TASK DESCRIPTION:
Retrieve all lines below that have the string "your".

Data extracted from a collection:
───
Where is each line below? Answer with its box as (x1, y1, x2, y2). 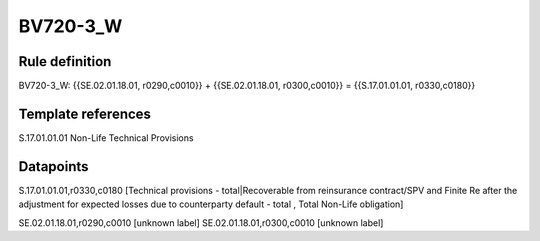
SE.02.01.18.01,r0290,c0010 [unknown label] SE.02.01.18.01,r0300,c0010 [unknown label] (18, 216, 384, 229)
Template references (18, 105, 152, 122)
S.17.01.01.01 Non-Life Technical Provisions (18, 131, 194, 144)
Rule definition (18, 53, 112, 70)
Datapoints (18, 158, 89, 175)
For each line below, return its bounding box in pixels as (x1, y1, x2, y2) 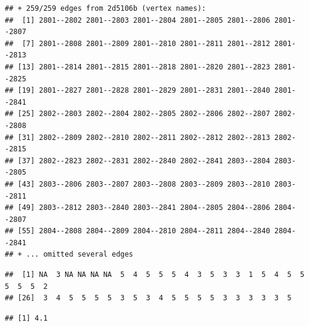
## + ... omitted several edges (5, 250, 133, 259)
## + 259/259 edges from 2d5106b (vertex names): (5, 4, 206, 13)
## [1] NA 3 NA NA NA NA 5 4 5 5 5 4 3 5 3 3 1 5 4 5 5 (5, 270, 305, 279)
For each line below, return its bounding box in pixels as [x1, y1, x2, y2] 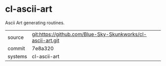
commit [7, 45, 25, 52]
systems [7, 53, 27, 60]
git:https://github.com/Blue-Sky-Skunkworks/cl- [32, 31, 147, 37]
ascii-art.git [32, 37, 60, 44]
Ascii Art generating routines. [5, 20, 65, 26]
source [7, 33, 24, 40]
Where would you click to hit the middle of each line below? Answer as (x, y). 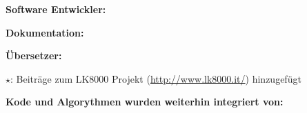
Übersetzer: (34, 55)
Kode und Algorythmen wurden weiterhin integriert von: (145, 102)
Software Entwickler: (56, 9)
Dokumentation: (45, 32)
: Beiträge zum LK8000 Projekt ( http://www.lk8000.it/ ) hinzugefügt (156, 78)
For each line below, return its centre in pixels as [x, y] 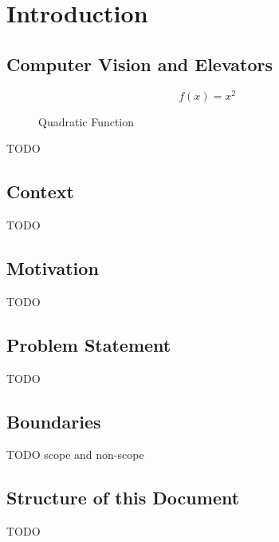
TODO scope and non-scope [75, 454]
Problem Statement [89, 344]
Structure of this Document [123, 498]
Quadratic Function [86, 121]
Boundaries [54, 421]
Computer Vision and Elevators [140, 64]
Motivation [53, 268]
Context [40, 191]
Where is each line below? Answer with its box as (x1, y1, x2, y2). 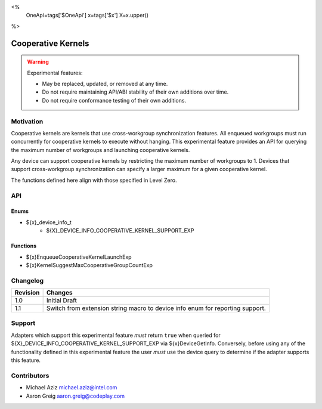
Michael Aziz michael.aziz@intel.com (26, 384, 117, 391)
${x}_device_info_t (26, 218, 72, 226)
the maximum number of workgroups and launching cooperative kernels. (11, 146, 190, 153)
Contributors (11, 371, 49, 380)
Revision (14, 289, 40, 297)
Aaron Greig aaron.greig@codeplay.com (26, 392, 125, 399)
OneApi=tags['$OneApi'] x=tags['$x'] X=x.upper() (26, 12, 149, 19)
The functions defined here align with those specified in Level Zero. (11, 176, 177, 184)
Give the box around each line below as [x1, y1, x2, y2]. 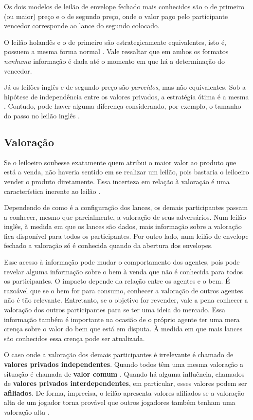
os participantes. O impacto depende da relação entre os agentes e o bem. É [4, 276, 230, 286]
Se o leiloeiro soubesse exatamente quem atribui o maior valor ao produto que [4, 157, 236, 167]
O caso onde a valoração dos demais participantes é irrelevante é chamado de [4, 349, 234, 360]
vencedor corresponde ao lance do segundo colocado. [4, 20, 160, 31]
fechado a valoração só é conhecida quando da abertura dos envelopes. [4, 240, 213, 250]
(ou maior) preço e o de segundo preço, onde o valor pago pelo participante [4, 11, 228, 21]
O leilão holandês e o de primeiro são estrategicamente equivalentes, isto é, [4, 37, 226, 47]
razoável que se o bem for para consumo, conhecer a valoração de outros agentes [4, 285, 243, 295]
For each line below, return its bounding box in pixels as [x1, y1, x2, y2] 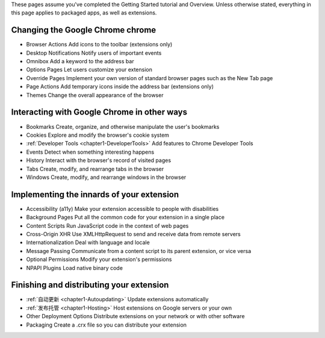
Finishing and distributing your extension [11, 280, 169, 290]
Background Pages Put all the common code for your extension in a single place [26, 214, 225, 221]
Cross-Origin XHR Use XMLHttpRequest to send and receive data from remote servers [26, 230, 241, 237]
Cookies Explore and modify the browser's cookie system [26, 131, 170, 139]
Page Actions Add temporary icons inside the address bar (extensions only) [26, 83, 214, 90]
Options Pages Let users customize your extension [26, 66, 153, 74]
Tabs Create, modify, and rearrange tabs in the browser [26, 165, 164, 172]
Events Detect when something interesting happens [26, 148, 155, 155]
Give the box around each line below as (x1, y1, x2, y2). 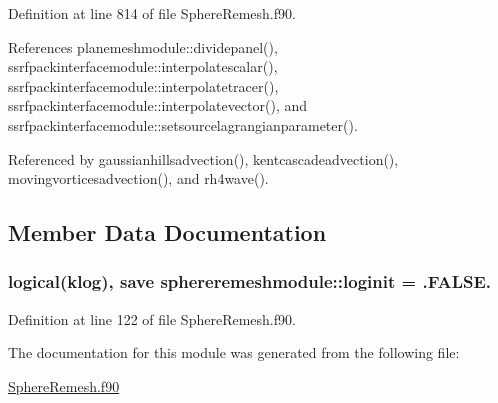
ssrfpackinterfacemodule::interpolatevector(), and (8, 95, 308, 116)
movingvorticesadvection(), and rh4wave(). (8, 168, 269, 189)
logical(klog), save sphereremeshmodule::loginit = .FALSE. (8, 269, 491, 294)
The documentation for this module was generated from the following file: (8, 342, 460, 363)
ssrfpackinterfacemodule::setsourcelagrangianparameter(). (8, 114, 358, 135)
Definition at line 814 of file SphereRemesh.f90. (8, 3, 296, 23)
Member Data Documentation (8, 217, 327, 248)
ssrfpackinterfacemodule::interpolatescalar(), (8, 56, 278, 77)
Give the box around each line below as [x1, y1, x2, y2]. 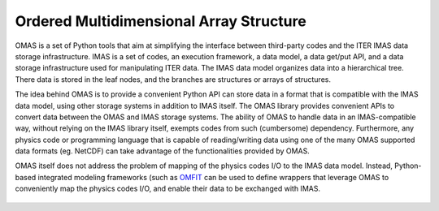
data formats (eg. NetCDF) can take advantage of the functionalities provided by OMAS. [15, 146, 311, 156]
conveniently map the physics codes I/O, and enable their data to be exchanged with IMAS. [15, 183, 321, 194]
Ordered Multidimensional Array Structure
───
WRITTEN REPLY:
Finishing and distributing your extension [11, 280, 169, 290]
Background Pages Put all the common code for your extension in a single place [26, 214, 225, 221]
Options Pages Let users customize your extension [26, 66, 153, 74]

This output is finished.